Work task: Lines containing "College" should be pulled from the material below.

+++++

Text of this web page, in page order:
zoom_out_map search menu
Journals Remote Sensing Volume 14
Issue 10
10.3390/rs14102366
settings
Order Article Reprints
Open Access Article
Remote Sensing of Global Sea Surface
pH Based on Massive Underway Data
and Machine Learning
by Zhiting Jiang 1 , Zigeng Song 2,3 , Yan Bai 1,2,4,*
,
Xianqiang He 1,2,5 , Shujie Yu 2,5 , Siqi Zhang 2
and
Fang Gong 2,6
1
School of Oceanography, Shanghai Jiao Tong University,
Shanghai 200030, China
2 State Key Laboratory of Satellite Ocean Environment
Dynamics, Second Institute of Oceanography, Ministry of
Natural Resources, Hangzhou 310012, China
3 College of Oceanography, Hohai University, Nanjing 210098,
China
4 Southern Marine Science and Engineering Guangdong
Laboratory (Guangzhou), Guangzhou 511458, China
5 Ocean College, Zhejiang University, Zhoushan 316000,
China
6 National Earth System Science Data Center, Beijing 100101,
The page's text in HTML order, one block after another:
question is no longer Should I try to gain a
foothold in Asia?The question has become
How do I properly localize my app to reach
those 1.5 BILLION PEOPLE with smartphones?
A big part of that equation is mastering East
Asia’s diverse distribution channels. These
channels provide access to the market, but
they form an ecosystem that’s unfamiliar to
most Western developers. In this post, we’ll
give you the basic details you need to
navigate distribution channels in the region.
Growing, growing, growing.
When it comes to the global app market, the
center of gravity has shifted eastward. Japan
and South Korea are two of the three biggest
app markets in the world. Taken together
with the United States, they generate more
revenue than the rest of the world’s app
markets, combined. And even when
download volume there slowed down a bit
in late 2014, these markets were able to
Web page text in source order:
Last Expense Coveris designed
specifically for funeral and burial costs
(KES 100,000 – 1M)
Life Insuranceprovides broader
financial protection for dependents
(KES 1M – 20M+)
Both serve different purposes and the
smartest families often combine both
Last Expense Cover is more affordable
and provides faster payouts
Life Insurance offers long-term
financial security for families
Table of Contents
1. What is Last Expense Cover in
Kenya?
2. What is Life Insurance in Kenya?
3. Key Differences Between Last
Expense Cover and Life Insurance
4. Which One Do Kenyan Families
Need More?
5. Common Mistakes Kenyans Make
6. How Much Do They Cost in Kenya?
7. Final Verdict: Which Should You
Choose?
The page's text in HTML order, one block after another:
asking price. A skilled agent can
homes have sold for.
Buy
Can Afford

+++++

The completed task:
3 College of Oceanography, Hohai University, Nanjing 210098,
5 Ocean College, Zhejiang University, Zhoushan 316000,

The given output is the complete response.